Segment Start: Information given

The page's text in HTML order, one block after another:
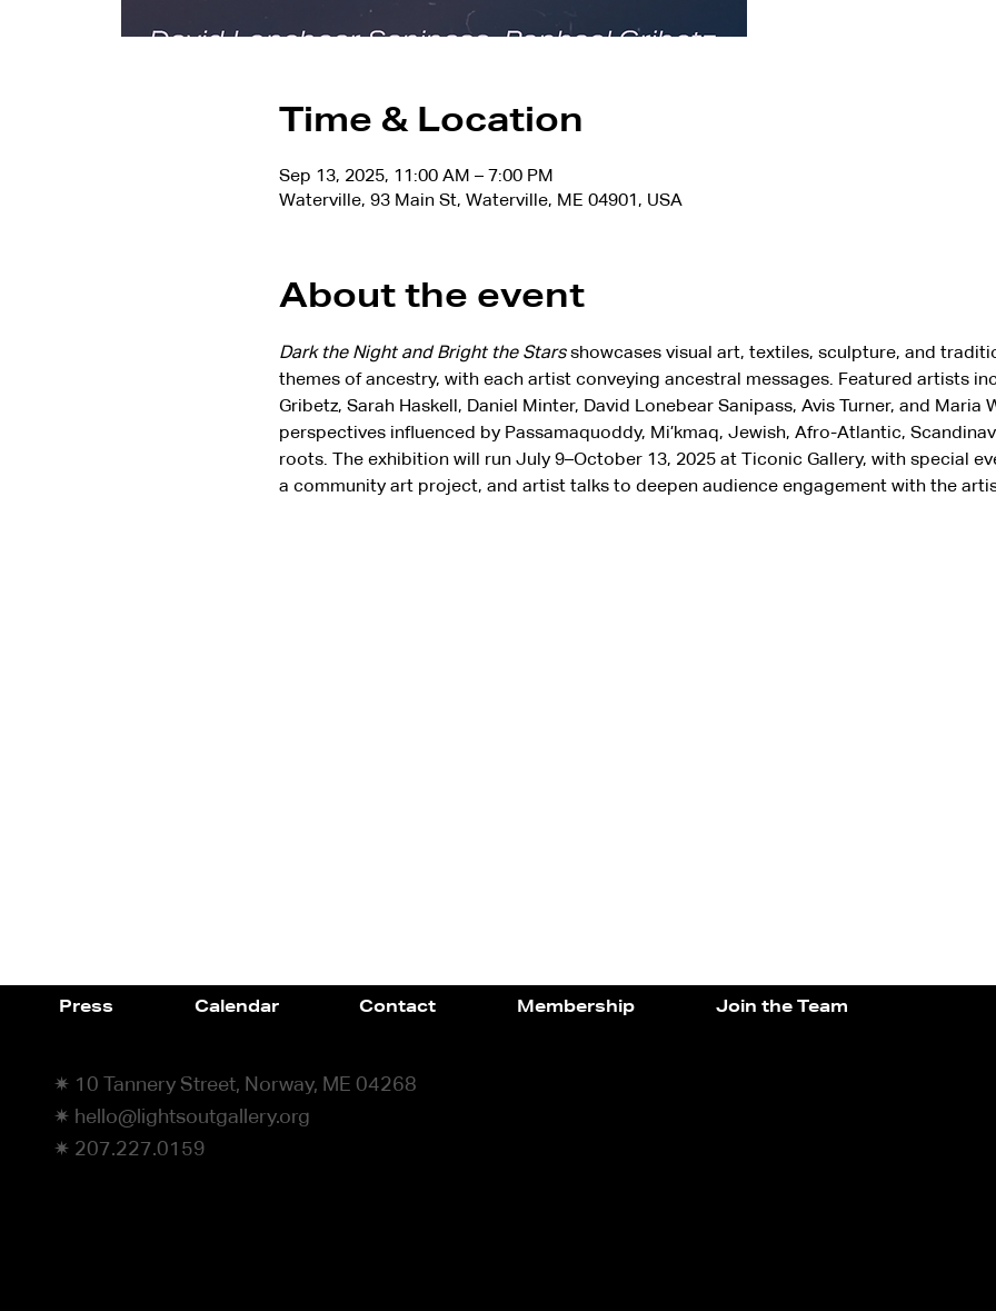
Time & Location
Sep 13, 2025, 11:00 AM – 7:00 PM
Waterville, 93 Main St, Waterville, ME 04901, USA
About the event
Dark the Night and Bright the Stars showcases visual art, textiles, sculpture, and
themes of ancestry, with each artist conveying ancestral messages. Featured artists
Gribetz, Sarah Haskell, Daniel Minter, David Lonebear Sanipass, Avis Turner, and Maria
perspectives influenced by Passamaquoddy, Mi’kmaq, Jewish, Afro-Atlantic,
roots. The exhibition will run July 9–October 13, 2025 at Ticonic Gallery, with special
a community art project, and artist talks to deepen audience engagement with the
Press Calendar Contact Membership Join the Team
✷ 10 Tannery Street, Norway, ME 04268
✷ hello@lightsoutgallery.org
✷ 207.227.0159
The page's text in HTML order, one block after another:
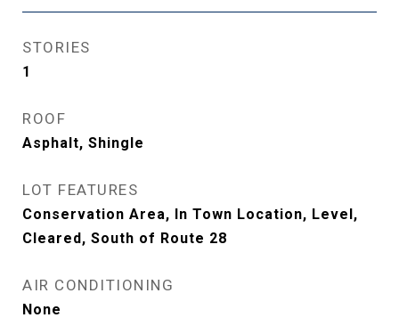
STORIES
1
ROOF
Asphalt, Shingle
LOT FEATURES
Conservation Area, In Town Location, Level,
Cleared, South of Route 28
AIR CONDITIONING
None
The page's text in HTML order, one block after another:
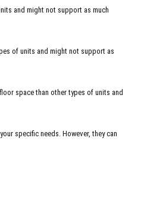
and might not support as much
of units and might not support as
space than other types of units and
specific needs. However, they can
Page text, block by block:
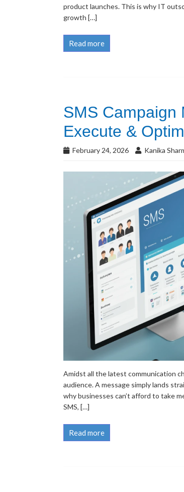
product launches. This is why IT
growth […]
Read more
SMS Campaign
Execute &
February 24, 2026 Kanika
Amidst all the latest communication
audience. A message simply lands
why businesses can’t afford to take
SMS, […]
Read more
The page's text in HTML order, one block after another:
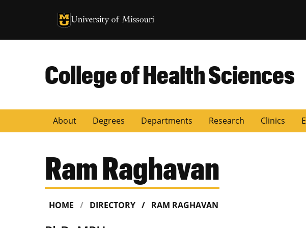
University of Missouri Homepage
University of Missouri Homepage
College of Health Sciences
About Degrees Departments Research Clinics
Ram Raghavan
HOME DIRECTORY RAM RAGHAVAN
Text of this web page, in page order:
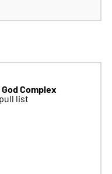
God Complex
list
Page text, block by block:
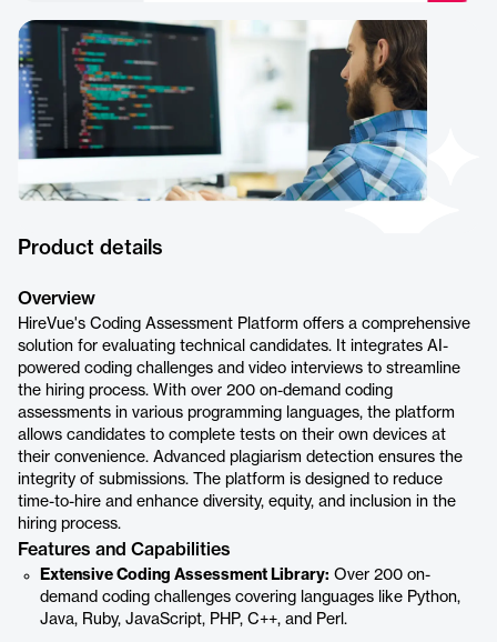
Product details
Overview
HireVue's Coding Assessment Platform offers a comprehensive
solution for evaluating technical candidates. It integrates AI-
powered coding challenges and video interviews to streamline
the hiring process. With over 200 on-demand coding
assessments in various programming languages, the platform
allows candidates to complete tests on their own devices at
their convenience. Advanced plagiarism detection ensures the
integrity of submissions. The platform is designed to reduce
time-to-hire and enhance diversity, equity, and inclusion in the
hiring process.
Features and Capabilities
Extensive Coding Assessment Library: Over 200 on-
demand coding challenges covering languages like Python,
Java, Ruby, JavaScript, PHP, C++, and Perl.
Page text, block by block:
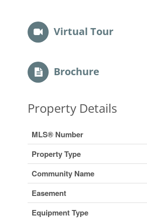
Virtual Tour
Brochure
Property Details
MLS® Number
Property Type
Community Name
Easement
Equipment Type
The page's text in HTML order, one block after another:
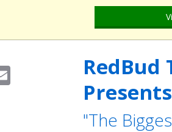
Email
Presents
"The
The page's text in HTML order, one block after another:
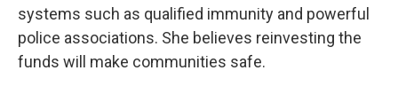
systems such as qualified immunity and powerful
police associations. She believes reinvesting the
funds will make communities safe.
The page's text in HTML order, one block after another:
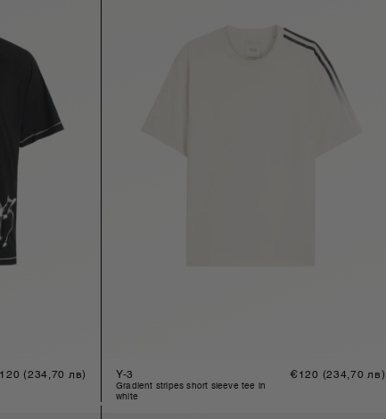
(234,70 лв) Y-3
gradient stripes short sleeve tee in
white
Regular
€120 (234,70 лв)
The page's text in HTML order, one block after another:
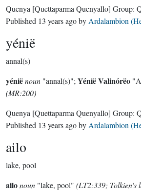
Quenya [Quettaparma Quenyallo] Group:
Published 13 years agoby Ardalambion
yénië
annal(s)
yéniënoun "annal(s)"; Yénië Valinórëo
(MR:200)
Quenya [Quettaparma Quenyallo] Group:
Published 13 years agoby Ardalambion
ailo
lake, pool
ailonoun "lake, pool" (LT2:339; Tolkien's
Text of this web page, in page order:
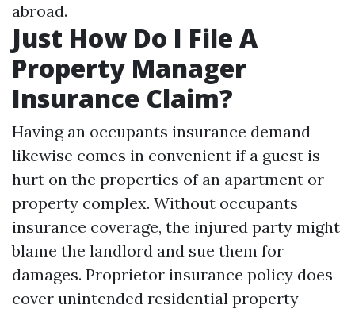
abroad.
Just How Do I File A
Property Manager
Insurance Claim?
Having an occupants insurance demand
likewise comes in convenient if a guest is
hurt on the properties of an apartment or
property complex. Without occupants
insurance coverage, the injured party might
blame the landlord and sue them for
damages. Proprietor insurance policy does
cover unintended residential property
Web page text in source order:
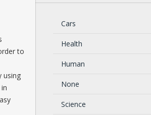
to
using
Cars
Health
Human
None
Science
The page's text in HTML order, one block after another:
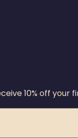
10% off your

Segment End: Information given

» **About this exercise**
Your copy should match the records above exactly, except that it contains no pictures.

» **Task answer**
The page's text in HTML order, one block after another:
Time & Location
Sep 13, 2025, 11:00 AM – 7:00 PM
Waterville, 93 Main St, Waterville, ME 04901, USA
About the event
Dark the Night and Bright the Stars showcases visual art, textiles, sculpture, and
themes of ancestry, with each artist conveying ancestral messages. Featured artists
Gribetz, Sarah Haskell, Daniel Minter, David Lonebear Sanipass, Avis Turner, and Maria
perspectives influenced by Passamaquoddy, Mi’kmaq, Jewish, Afro-Atlantic,
roots. The exhibition will run July 9–October 13, 2025 at Ticonic Gallery, with special
a community art project, and artist talks to deepen audience engagement with the
Press Calendar Contact Membership Join the Team
✷ 10 Tannery Street, Norway, ME 04268
✷ hello@lightsoutgallery.org
✷ 207.227.0159
The page's text in HTML order, one block after another:
STORIES
1
ROOF
Asphalt, Shingle
LOT FEATURES
Conservation Area, In Town Location, Level,
Cleared, South of Route 28
AIR CONDITIONING
None
The page's text in HTML order, one block after another:
and might not support as much
of units and might not support as
space than other types of units and
specific needs. However, they can
Page text, block by block:
product launches. This is why IT
growth […]
Read more
SMS Campaign
Execute &
February 24, 2026 Kanika
Amidst all the latest communication
audience. A message simply lands
why businesses can’t afford to take
SMS, […]
Read more
The page's text in HTML order, one block after another:
University of Missouri Homepage
University of Missouri Homepage
College of Health Sciences
About Degrees Departments Research Clinics
Ram Raghavan
HOME DIRECTORY RAM RAGHAVAN
Text of this web page, in page order:
God Complex
list
Page text, block by block:
Product details
Overview
HireVue's Coding Assessment Platform offers a comprehensive
solution for evaluating technical candidates. It integrates AI-
powered coding challenges and video interviews to streamline
the hiring process. With over 200 on-demand coding
assessments in various programming languages, the platform
allows candidates to complete tests on their own devices at
their convenience. Advanced plagiarism detection ensures the
integrity of submissions. The platform is designed to reduce
time-to-hire and enhance diversity, equity, and inclusion in the
hiring process.
Features and Capabilities
Extensive Coding Assessment Library: Over 200 on-
demand coding challenges covering languages like Python,
Java, Ruby, JavaScript, PHP, C++, and Perl.
Page text, block by block:
Virtual Tour
Brochure
Property Details
MLS® Number
Property Type
Community Name
Easement
Equipment Type
The page's text in HTML order, one block after another:
Email
Presents
"The
The page's text in HTML order, one block after another:
systems such as qualified immunity and powerful
police associations. She believes reinvesting the
funds will make communities safe.
The page's text in HTML order, one block after another:
(234,70 лв) Y-3
gradient stripes short sleeve tee in
white
Regular
€120 (234,70 лв)
The page's text in HTML order, one block after another:
Quenya [Quettaparma Quenyallo] Group:
Published 13 years agoby Ardalambion
yénië
annal(s)
yéniënoun "annal(s)"; Yénië Valinórëo
(MR:200)
Quenya [Quettaparma Quenyallo] Group:
Published 13 years agoby Ardalambion
ailo
lake, pool
ailonoun "lake, pool" (LT2:339; Tolkien's
Text of this web page, in page order:
abroad.
Just How Do I File A
Property Manager
Insurance Claim?
Having an occupants insurance demand
likewise comes in convenient if a guest is
hurt on the properties of an apartment or
property complex. Without occupants
insurance coverage, the injured party might
blame the landlord and sue them for
damages. Proprietor insurance policy does
cover unintended residential property
Web page text in source order:
to
using
Cars
Health
Human
None
Science
The page's text in HTML order, one block after another:
10% off your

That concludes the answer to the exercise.